I hardly recognized my country anymore---the country booming with industrial manufacturing, steadily progressing towards a “moderately prosperous society by 2020”, and boasting of the second largest GDP in the world. I’ve never blindly believed in everything about my country, but the living hell in Wuhan still caught me off guard and burst my bubble. It gave me a glimpse of where my country is truly at in terms of wealth, healthcare and administration. To talk about COVID-19 in China is to discuss our flawed social and political structures that led us here today --- the product of
an inefficient epidemic response system, a stratified bureaucracy that puts power before people, and an ideology that prizes stability above everything else.
Do I really want to discuss this with my classmates?
Being at the intersection of the two worlds makes things difficult in a nuanced way. The truth is, no matter how angry and disappointed I am, I’m not ready to criticize my country with people from other countries. No matter how secure I feel about my national identity, I don’t know how others will associate what my government does with who I am, and that uncertainty scares me. Besides, the gap between the two worlds is just too wide to overcome. In Chinese, “新冠肺炎”(COVID-19) is the wailing of the girl chasing after the mortuary van that carried her mother away. It is the cry of the woman striking a gong on her balcony because her infected mother couldn’t receive medical attention. The letter a film director wrote before passing away, after his father, mother and sister all died from infection. It’s the national grief that drenched China’s winter with tears and forever took the spring from many.
In English, “coronavirus” is a time bomb that makes me tense up because I don’t know what will happen next. A mockery against Chinese people for “enjoying bat soup”? A complaint on us for being “dirty” and troublesome? Or perhaps just a normal, harmless discussion?
In the end, it comes down to finding a balance between two worlds: too much of one makes me an “aggressive nationalist”, while too much of the other makes me an “unpatriotic traitor”, and to be honest, I never found that balance. I ended up switching abruptly between the two worlds: I’d put down my phone, close my eyes to the tragedies I’d just read, and immediately engage in a light conversation with people around me. I felt guilty for being able to do this so quickly because it felt like I wasn’t being genuine to either world, but there seemed to be no other way to handle their simultaneous existence. This was disheartening to say the least.

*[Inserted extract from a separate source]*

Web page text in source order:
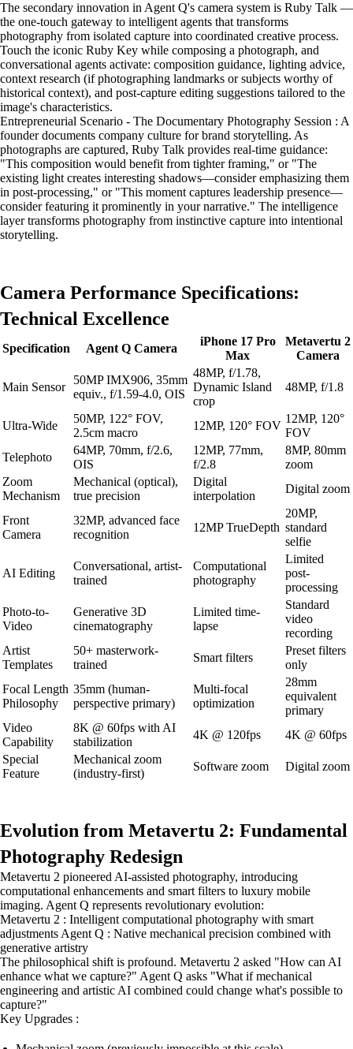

There was one thing that helped me come to terms with myself, though. Throughout the epidemic, I witnessed an immeasurable amount of kindness and courage. Farmers from all over the country, many of them in poverty, delivered their vegetables to donate to medical workers. Women founded organizations to purchase menstrual hygiene products for female doctors and nurses. Volunteers provided free rides for medical workers, delivered medicine to long-term patients and purchased groceries for elderly people. These acts of love transcended nationality and provided something for me to hold onto while I walk across the tightrope over the gap between two worlds. They reminded me to believe in humanity, and offered me strength and hope regardless of where I lie in between the worlds.
I’ve always heard that the city of Wuhan has breathtakingly beautiful cherry blossoms in the spring. When all of this is over, I’ll go visit with my family someday.
I will never forget the winter, but I know spring is coming.